The 2011 crash at Reno raised serious questions about safety.

During a six-lap race, a modified World War II-era P-51 Mustang flying at about 500 mph went out of control and collided with an airport ramp in the spectator seating area. The pilot and 10 people were killed and 64 others were hurt. Investigators blamed "deteriorated" parts that contributed to fatigue cracks that led to the crash.

The tragedy led to new Federal Aviation Administration rules requiring all air racing organizations to go through a standardized safety accreditation process. "They check the capability, skill set and training of the pilots," says DiMatteo. They also monitor aircraft maintenance and the mechanics who work on the planes. "They really look at the full scope of your operation."

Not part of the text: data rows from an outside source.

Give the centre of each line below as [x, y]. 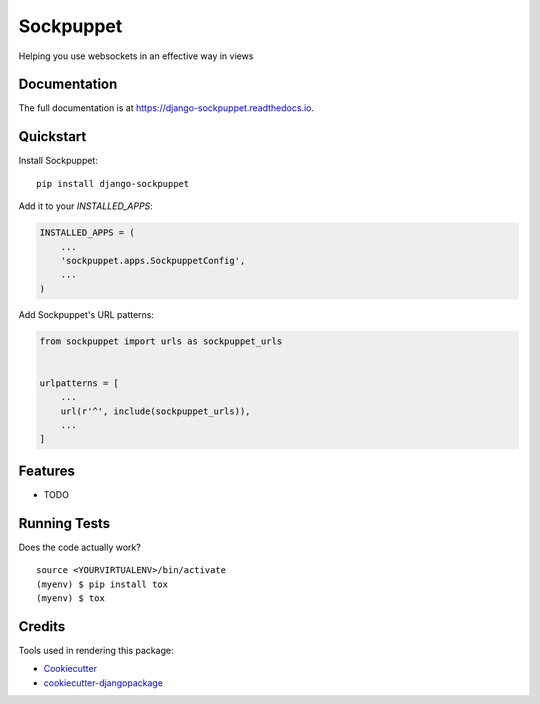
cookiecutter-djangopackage [103, 682]
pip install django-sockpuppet [113, 183]
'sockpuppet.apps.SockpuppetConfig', [153, 260]
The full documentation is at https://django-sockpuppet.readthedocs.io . [166, 108]
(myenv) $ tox [70, 598]
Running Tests [64, 523]
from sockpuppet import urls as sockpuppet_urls [161, 341]
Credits [42, 626]
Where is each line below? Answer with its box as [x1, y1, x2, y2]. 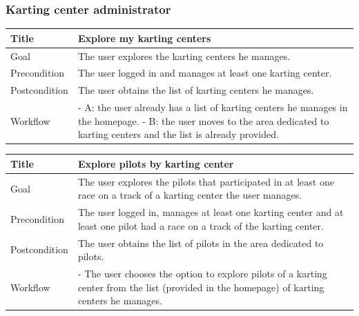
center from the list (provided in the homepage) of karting [77, 279, 324, 294]
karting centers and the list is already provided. [77, 127, 279, 141]
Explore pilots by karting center [77, 156, 234, 170]
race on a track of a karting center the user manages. [77, 188, 302, 202]
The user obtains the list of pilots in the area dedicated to [77, 235, 324, 250]
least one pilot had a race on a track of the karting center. [77, 218, 324, 233]
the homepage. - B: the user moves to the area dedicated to [77, 113, 329, 128]
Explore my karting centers [77, 30, 211, 45]
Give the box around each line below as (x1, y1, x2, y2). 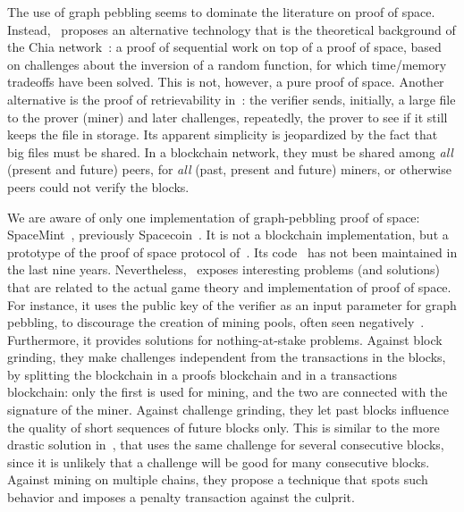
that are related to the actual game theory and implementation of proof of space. (7, 277, 451, 296)
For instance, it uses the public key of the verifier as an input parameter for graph (7, 295, 457, 314)
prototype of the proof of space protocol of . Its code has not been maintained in (7, 242, 458, 261)
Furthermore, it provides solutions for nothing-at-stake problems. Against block (7, 330, 443, 348)
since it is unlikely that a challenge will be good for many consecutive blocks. (7, 452, 430, 471)
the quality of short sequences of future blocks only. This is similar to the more (7, 417, 440, 436)
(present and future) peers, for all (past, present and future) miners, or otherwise (7, 160, 451, 179)
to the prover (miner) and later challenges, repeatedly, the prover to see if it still (7, 107, 448, 126)
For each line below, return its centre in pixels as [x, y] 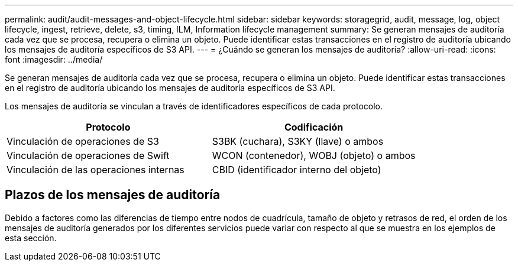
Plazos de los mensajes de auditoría [113, 195]
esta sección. [31, 238]
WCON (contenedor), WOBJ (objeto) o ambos [314, 155]
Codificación [314, 127]
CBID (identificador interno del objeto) [297, 170]
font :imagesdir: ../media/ [54, 59]
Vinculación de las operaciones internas [95, 170]
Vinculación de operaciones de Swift [88, 155]
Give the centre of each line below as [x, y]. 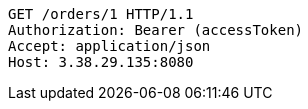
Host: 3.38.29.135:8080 [101, 62]
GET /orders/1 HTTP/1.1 [101, 14]
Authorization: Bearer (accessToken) [156, 30]
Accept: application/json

The 2011 Reno crash was believed to be the first in the 50-year history of the event to kill spectators. Last month, during a Reno qualifying race, a former champion was killed when his experimental Backovich GP-5 aircraft crashed, away from spectator seating, bringing the total deaths at Reno events to 20 since the races began in 1964.

Red Bull boasts zero deaths in the 11 years since the series began, and only one pilot injury from a crash into a river during an Australian practice run in 2010.

"Our record shows that we've been doing a good job -- knock on wood," DiMatteo says. "It's actually safer than some of these other sports that are out there."

A newcomer to the sport might assume racing with other planes -- as they do in Reno -- would be more dangerous than racing one at a time. Not necessarily, says John Cudahy, president of the International Council of Air Shows, an industry trade organization.

"I wouldn't say one is inherently safer than the other," Cudahy says. "They each have a different set of safety challenges and they've addressed them for the most part pretty successfully. The Reno planes are in some cases older ... but the Red Bull pilots participate in pretty aggressive aerobatics."

Its strongest supporters believe American air racing can one day rival the popularity of NASCAR.

Last year's NASCAR Sprint Series drew nearly 70 million unique TV viewers in the United States, according to NASCAR.

In 2009, the Red Bull Air Race was televised in more than 180 countries, reaching more than 300 million viewers, Red Bull says, although it's unclear how many viewers actually watched.

The potential for growth is there, says Chambliss.

"I think in this country we love racing," he says. "Some people wonder if the sport is easy enough to understand. But it's still a race. And the one thing we do understand is, the fastest ... is going to win."